N radiobeacons are located on the plane. Their exact positions are unknown but we know that N ≤ 10 and that their coordinates are integers from 1 to 200. Each beacon produces unique signal, that distinguishes it from the other beacons.

In some different places, we should call them checkpoints, coordinates of which are well known, there were conducted measurements. As a result of these measurements distances from checkpoints to some of beacons became known. Here we should note, that the distance between points A and B equals max(|A_x − B_x|, |A_y − B_y|).

You need to get positions of all beacons basing on coordinates of the checkpoints and results of measurements, if that is possible.

First line contains an integer M, the number of checkpoints. 1 ≤ M ≤ 20. Then M lines follow, each of them contains an information received from one of the checkpoints, formatted as follows:

<X_i>,<Y_i>:<ID₁>-<R₁>[,<ID₂>-<R₂>][,…]

where X_i, Y_i are coordinates of checkpoints, ID_k is ID of beacon k, R_k is a distance from checkpoint i to beacon k. Coordinates of checkpoints are integers from 1 to 200. Each checkpoint measures at least one signal. IDs of beacons are integers from 1 to 30000.

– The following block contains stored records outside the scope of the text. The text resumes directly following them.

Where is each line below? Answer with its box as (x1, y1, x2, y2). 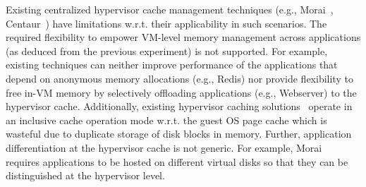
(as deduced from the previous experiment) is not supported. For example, (6, 43, 328, 58)
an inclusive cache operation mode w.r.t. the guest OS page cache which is (6, 112, 327, 127)
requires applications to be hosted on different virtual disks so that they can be (6, 154, 348, 169)
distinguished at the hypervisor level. (6, 168, 165, 183)
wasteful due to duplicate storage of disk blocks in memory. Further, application (6, 126, 352, 141)
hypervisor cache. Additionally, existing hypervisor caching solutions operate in (6, 99, 353, 114)
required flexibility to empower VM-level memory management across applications (6, 30, 361, 44)
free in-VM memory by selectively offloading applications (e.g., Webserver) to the (6, 85, 357, 99)
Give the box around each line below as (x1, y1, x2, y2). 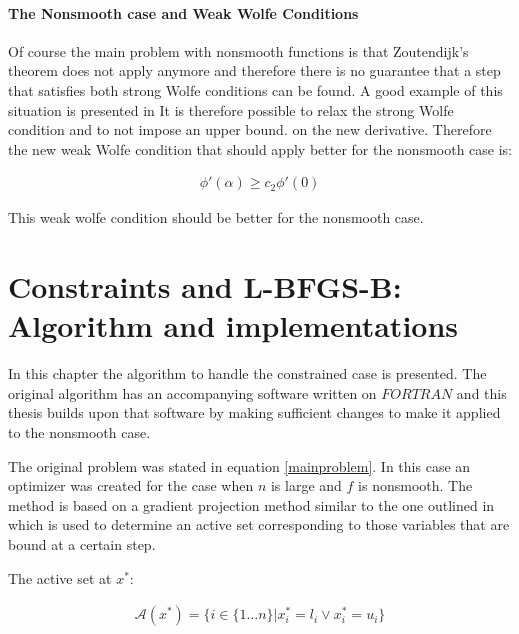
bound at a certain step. (8, 534, 156, 555)
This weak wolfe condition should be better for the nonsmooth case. (8, 207, 424, 228)
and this (456, 382, 507, 403)
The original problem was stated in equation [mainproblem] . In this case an (8, 455, 471, 476)
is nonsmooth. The (358, 475, 473, 496)
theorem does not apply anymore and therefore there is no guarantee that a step (8, 60, 501, 81)
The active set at (8, 567, 112, 588)
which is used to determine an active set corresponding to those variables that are (8, 514, 510, 535)
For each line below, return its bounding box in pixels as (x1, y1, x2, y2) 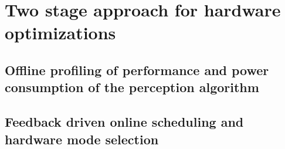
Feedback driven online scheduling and (5, 113, 244, 131)
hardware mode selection (5, 130, 159, 148)
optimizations (5, 21, 116, 45)
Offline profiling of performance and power (5, 60, 269, 79)
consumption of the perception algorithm (5, 78, 259, 96)
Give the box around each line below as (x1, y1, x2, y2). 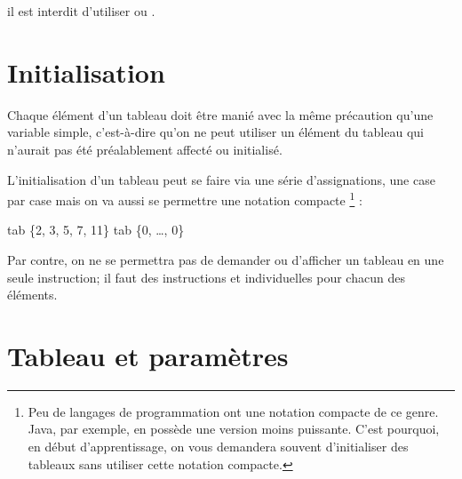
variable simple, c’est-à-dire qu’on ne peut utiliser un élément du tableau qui (7, 123, 424, 141)
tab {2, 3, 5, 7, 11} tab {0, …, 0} (7, 220, 185, 239)
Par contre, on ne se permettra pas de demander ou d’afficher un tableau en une (7, 250, 444, 268)
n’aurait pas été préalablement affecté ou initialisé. (7, 140, 283, 158)
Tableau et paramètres (7, 337, 289, 373)
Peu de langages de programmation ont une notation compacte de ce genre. (28, 402, 439, 420)
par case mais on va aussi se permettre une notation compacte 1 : (7, 188, 362, 209)
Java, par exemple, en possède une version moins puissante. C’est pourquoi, (28, 419, 440, 438)
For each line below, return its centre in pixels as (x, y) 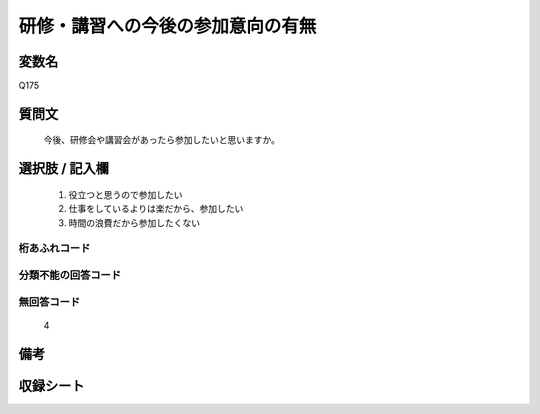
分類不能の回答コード (70, 275)
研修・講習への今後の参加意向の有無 (167, 26)
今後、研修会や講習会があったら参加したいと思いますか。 (161, 140)
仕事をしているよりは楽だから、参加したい (156, 209)
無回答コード (49, 302)
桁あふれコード (54, 248)
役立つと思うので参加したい (125, 194)
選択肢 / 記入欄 (64, 168)
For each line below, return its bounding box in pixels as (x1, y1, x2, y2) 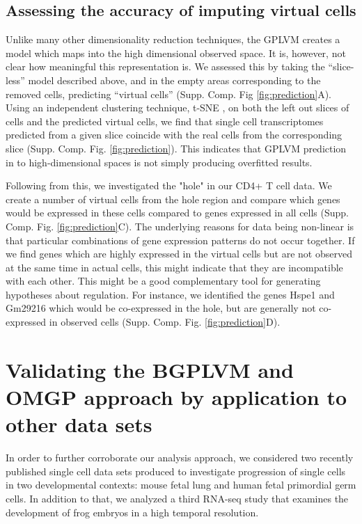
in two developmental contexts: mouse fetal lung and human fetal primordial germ (6, 477, 356, 492)
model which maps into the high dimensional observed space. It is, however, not (6, 45, 346, 60)
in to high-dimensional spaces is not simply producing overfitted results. (6, 154, 313, 169)
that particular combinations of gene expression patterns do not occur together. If (6, 232, 355, 247)
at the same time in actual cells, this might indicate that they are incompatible (6, 260, 343, 274)
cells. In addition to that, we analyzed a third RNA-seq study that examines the (6, 491, 349, 505)
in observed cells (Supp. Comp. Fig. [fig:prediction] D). (49, 315, 281, 329)
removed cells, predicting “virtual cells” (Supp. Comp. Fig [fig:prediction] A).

Output should consist of N lines describing positions of the beacons. If there is exactly one position (x_k, y_k) of the k'th beacon satisfying the results of measurements and such that 1 ≤ x_k, y_k ≤ 200, you should output <ID_k>:<x_k>,<y_k> in the k'th line (ID_k is ID of the k'th beacon). In the other case you should output <ID_k>:UNKNOWN in the k'th line. All lines should be ordered by ID_k in an ascending order.

It is guaranteed that measurements are consistent, i.e. the solution always exists, but may be ambiguous.